The participants were randomly divided into training set (N = 1068) and test set (N = 464) with the ratio of 7:3, which were used to establish readmission prediction models and test the accuracy (ACC) of the models, respectively. Baseline characteristics between training and test sets were compared using independent t test, Mann-Whitney U test, or Chi-square test, respectively. The variable selection was performed using the LASSO (Least absolute shrinkage and selection operator) regression in training group. 10-fold cross-validation was used to compute the optimal lambda shrinkage coefficient that minimized cross-validated error and the largest value of lambda within one standard error (lambada 1se) of this optimal value. Using the training dataset, we trained and developed two prediction models including XGBoost model and logistic regression model (generalize linear model) as classifiers for outcome prediction. The trained logistic regression is detailed in https://shengsong.shinyapps.io/ readmission_at _3_ months_in_HF_patient. To tune the hyperparameters of the XGBoost classifier and evaluate its performance, we obtained 10-fold cross-validation performance for each iteration and selected the iteration value that generated the best performance[21]. With XGBoost, we extracted the results of gain, cover, frequency and importance from the XGBoost output to evaluate the importance of the features. In this paper, the SHapley Additive exPlanations (SHAP), a model-agnostic explanation technique derived from cooperative game theory, was also used to quantify the importance of clinical features and their relationship to readmission for the XGBoost model [22].

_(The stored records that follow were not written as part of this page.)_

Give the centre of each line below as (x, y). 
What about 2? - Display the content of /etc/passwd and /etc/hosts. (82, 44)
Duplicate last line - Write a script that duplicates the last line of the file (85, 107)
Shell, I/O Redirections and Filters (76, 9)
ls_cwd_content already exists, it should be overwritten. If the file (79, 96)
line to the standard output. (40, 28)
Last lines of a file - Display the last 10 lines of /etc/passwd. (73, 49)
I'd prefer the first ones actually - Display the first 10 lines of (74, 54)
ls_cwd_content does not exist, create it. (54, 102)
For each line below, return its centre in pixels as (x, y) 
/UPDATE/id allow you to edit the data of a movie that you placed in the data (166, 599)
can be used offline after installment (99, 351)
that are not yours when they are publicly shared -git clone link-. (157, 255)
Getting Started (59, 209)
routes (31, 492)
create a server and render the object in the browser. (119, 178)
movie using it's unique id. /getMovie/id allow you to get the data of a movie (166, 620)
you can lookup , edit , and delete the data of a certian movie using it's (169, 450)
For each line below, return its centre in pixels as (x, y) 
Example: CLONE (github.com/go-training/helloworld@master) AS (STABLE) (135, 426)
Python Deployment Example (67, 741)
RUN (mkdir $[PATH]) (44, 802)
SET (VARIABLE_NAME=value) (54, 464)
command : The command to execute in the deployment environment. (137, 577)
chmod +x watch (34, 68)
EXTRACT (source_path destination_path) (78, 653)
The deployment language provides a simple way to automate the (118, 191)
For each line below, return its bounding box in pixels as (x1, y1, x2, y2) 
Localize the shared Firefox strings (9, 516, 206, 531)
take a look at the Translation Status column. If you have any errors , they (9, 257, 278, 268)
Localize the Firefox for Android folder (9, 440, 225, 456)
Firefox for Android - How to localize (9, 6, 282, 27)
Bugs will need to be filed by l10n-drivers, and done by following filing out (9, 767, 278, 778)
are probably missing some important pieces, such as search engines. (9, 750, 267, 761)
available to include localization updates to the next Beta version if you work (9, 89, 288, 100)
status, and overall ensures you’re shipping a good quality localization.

The XGBoost model and logistic regression model were tested using separate test set and the prediction performance of the trained models in test set was estimated using area under curve (AUC), kappa score, ACC, balanced ACC, ACC > no information rate (NIR) metric of McNamar’s Chi-square test, sensitivity, specificity, positive predictive value, negative predictive value, precision, recall, F1 score, detection rate and detection prevalence. Generally speaking, kappa could be classified as poor (< 0.0), slight (0.00–0.20), fair (0.21–0.40), moderate (0.41–0.60), substantial (0.61–0.80), or almost perfect (0.80–1.00) and AUC values were clarified as AUC = 0.5: no discrimination; 0.5 < AUC < 0.7: poor discrimination; 0.7 ≤ AUC < 0.8: acceptable discrimination; 0.8 ≤ AUC < 0.9: excellent discrimination; AUC ≥ 0.9: outstanding discrimination. For additional test, we also compared our XGBoost approach against the logistic regression model in test set. The predictive performance of the two models was compared using several metrics described above. The comparison of AUCs between the two models was performed with the DeLong test.